SOX proteins bind similar DNA motifs through their high-mobility-group (HMG) domains, but their action is highly specific with respect to target genes and cell type. The mechanism of target selection was examined by comparing SOX1/2/3, which activates delta-crystallin minimal enhancer DC5, with SOX9, which activates Col2a1 minimal enhancer COL2C2. These enhancers depend on both the SOX binding site and the binding site of a putative partner factor. The DC5 site is equally bound and bent by the HMG domains of SOX1/2 and SOX9. The activation domains of these SOX proteins mapped at the distal portions of the C-terminal domains are not cell specific and are independent of the partner factor. Chimeric proteins produced between SOX1 and SOX9 show that to activate the DC5 enhancer, the C-terminal domain must be that of SOX1, although the HMG domains are replaceable. The SOX2-VP16 fusion protein, in which the activation domain of SOX2 was replaced by that of VP16, activates the DC5 enhancer still in a partner factor-dependent manner. The results argue that the proximal portion of the C-terminal domain of SOX1/2 specifically interacts with the partner factor, and this interaction determines the specificity of the SOX1/2 action. Essentially the same results were obtained in the converse experiments in which COL2C2 activation by SOX9 was analyzed, except that specificity of SOX9-partner factor interaction also involves the SOX9 HMG domain. The highly selective SOX-partner factor interactions presumably stabilize the DNA binding of the SOX proteins and provide the mechanism for regulatory target selection (Kamachi, 1999).

The Pax6 gene plays crucial roles in eye development and encodes a transcription factor containing both a paired domain and a homeodomain. During embryogenesis, Pax6 is expressed in restricted tissues under the direction of distinct cis-regulatory regions. The head surface ectoderm-specific enhancer of mouse Pax6 directs reporter expression in the derivatives of the ectoderm in the eye, such as lens and cornea, but the molecular mechanism of its control remains largely unknown.

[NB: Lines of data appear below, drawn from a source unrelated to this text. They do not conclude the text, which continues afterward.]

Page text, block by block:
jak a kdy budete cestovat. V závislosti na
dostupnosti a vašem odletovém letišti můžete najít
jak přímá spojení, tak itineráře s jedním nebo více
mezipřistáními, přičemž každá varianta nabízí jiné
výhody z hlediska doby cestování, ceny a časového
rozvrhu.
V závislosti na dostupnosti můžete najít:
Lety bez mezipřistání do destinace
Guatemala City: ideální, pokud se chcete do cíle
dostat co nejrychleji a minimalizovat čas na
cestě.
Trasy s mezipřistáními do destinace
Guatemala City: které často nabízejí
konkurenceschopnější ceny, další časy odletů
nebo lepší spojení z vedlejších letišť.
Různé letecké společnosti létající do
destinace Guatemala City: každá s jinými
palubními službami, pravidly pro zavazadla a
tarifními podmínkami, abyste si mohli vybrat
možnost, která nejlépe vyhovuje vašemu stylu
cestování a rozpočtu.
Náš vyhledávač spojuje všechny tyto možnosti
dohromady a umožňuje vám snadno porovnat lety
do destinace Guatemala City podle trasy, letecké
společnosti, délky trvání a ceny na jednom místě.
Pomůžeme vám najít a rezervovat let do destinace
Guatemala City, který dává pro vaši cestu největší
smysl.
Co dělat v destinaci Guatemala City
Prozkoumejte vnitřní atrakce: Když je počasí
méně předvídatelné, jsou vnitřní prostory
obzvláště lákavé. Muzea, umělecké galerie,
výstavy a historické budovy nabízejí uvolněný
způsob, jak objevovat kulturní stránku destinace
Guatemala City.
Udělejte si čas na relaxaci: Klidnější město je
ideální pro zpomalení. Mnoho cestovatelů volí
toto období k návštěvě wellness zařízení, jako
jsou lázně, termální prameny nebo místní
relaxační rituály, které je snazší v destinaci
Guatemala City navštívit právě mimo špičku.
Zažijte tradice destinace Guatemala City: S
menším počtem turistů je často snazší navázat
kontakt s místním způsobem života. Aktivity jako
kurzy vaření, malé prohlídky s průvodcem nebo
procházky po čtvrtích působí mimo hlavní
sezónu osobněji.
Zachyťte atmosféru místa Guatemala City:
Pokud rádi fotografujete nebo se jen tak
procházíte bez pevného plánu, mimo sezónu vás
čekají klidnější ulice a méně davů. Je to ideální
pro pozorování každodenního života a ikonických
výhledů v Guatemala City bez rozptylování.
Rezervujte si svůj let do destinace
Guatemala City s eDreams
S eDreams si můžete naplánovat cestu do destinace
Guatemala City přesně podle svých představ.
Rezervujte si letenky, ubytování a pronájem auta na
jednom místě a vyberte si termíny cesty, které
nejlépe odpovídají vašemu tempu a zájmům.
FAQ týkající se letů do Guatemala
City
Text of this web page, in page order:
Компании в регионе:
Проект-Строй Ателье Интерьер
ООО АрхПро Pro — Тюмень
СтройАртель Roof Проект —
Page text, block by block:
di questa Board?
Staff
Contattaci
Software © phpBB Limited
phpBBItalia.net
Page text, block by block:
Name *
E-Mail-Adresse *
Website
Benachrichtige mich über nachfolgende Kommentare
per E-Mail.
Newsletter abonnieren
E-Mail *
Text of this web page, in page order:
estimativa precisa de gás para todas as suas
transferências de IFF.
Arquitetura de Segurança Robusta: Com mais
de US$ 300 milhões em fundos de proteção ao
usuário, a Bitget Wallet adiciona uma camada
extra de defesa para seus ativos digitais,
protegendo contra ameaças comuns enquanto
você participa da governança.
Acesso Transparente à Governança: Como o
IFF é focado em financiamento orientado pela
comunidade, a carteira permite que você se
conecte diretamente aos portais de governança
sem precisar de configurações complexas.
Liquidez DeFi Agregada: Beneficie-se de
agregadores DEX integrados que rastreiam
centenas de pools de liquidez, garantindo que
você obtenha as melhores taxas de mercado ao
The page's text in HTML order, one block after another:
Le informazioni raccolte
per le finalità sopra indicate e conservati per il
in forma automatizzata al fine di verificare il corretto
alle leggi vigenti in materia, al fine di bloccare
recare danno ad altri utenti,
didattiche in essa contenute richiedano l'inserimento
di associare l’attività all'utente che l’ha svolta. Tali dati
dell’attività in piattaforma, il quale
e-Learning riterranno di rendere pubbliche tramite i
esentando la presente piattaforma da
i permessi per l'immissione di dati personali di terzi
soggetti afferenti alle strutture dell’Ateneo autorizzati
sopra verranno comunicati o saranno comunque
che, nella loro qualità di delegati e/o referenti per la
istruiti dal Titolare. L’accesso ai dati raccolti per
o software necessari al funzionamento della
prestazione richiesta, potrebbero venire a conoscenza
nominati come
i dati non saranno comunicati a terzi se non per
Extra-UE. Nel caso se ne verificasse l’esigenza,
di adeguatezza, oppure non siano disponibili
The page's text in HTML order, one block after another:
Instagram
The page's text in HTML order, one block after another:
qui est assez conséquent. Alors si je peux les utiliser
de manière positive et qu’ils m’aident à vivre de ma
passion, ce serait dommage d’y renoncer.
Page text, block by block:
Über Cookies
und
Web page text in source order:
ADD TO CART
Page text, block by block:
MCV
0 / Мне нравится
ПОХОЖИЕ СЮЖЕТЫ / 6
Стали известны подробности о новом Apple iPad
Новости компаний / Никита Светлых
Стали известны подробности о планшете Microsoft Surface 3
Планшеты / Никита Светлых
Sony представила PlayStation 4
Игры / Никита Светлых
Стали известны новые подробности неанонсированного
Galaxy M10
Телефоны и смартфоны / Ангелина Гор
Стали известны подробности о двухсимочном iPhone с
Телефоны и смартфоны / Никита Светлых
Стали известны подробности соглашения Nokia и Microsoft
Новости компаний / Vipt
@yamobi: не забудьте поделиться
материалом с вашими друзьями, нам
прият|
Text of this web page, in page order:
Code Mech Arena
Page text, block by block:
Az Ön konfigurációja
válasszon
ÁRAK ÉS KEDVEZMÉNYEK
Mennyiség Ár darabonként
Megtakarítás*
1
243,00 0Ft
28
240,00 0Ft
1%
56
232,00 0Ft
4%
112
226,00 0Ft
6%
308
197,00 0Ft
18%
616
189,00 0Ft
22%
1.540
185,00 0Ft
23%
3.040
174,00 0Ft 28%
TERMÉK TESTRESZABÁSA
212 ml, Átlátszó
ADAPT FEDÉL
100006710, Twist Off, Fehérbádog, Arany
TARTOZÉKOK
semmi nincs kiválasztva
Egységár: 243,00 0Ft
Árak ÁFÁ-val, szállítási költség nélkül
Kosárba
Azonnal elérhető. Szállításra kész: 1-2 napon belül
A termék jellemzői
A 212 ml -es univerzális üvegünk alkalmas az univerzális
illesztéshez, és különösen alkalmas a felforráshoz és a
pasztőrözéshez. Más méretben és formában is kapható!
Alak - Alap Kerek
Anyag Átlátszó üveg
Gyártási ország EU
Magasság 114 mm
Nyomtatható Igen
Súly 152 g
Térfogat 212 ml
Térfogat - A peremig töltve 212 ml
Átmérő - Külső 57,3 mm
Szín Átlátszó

A Pax6 protein-responsive element termed LE9 (52 bp in length) has been identified within the head surface ectoderm-specific enhancer. LE9, a sequence well conserved across vertebrates, acted as a highly effective enhancer in reporter analyses. Pax6 protein forms in vitro a complex with the distal half of LE9 in a manner dependent on the paired domain. The proximal half of the LE9 sequence contains three plausible sites of HMG domain recognition, and HMG domain-containing transcription factors Sox2 and Sox3 activate LE9 synergistically with Pax6. A scanning mutagenesis experiment indicates that the central site is most important among the three presumptive HMG domain recognition sites. Furthermore, Pax6 and Sox2 proteins form a complex when they are expressed together. Based on these findings, a model is proposed in which Pax6 protein directly and positively regulates its own gene expression, and Sox2 and Sox3 proteins interact with Pax6 protein, resulting in modification of the transcriptional activation by Pax6 protein (Aota, 2003).

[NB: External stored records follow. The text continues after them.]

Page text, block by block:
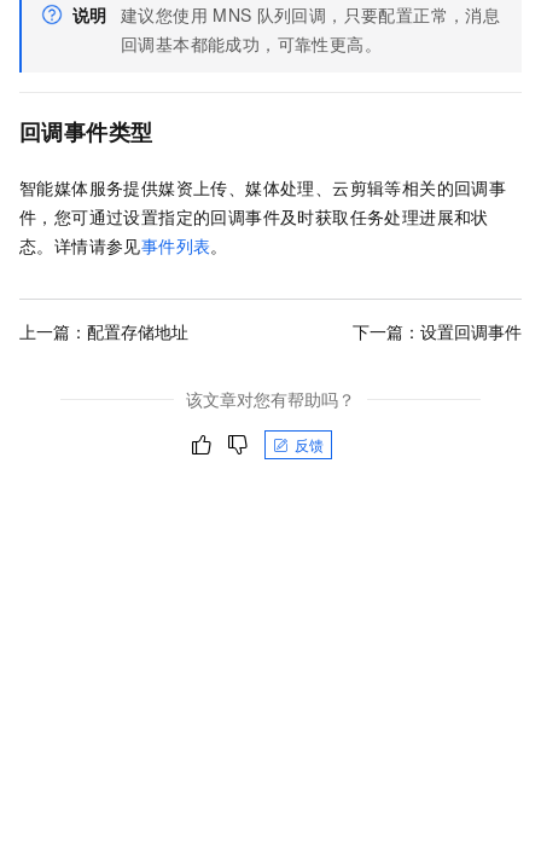
说明 建议您使用 MNS 队列回调，只要配置正常，消息
回调基本都能成功，可靠性更高。
回调事件类型
智能媒体服务提供媒资上传、媒体处理、云剪辑等相关的回调事
件，您可通过设置指定的回调事件及时获取任务处理进展和状
态。详情请参见事件列表。
上一篇： 配置存储地址 下一篇： 设置回调事件
该文章对您有帮助吗？
反馈
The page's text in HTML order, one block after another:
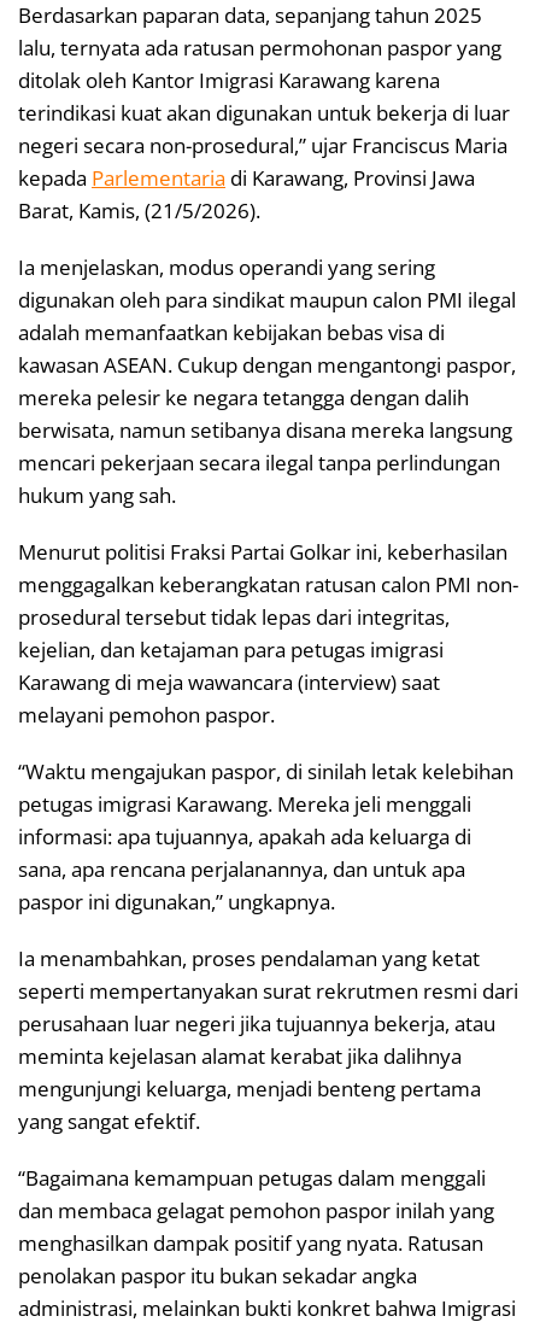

Members of the POU and SOX transcription factor families exemplify the partnerships established between various transcriptional regulators during early embryonic development. Although functional cooperativity between key regulator proteins is pivotal for milestone decisions in mammalian development, little is known about the underlying molecular mechanisms. In this study, focus was placed on two transcription factors, Oct4 and Sox2, since their combination on DNA is considered to direct the establishment of the first three lineages in the mammalian embryo. Using experimental high-resolution structure determination, followed by model building and experimental validation, it was found that Oct4 and Sox2 were able to dimerize onto DNA in distinct conformational arrangements. The DNA enhancer region of their target genes is responsible for the correct spatial alignment of glue-like interaction domains on their surface. Interestingly, these surfaces frequently have redundant functions and are instrumental in recruiting various interacting protein partners (Reményi, 2003).

The interaction of Oct1 and Oct4 with Sox2 was investigated on two different DNA enhancers to test whether a previously discovered regulation mechanism of DNA-mediated swapping of the arrangement of homodimers may also be applicable for unrelated transcription factor assemblies. The crystal structure of the ternary Oct1/Sox2/FGF4 enhancer element complex was solved and then homology modeling tools were used to construct an Oct4/Sox2/FGF4 as well as an Oct4/Sox2/UTF1 structural model. These models reveal that the FGF4 and the Undifferentiated Transcription Factor 1 (UTF1) enhancers mediate the assembly of distinct POU/HMG complexes, leading to different quaternary arrangements by swapping protein-protein interaction surfaces of Sox2. Moreover, it has been demonstrated that Sox2 uses one of its two protein interacting surfaces to assemble a ternary complex with another unrelated transcription factor on a late-embryonic-stage-specific enhancer (Pax6/Sox2 on the DC5 element). These findings outline a simple mechanism for promiscuous yet highly specific assembly of transcription factors, in which the sequence of DNA enhancers governs a combinatorial use of redundant protein-protein interaction surfaces (Reményi, 2003).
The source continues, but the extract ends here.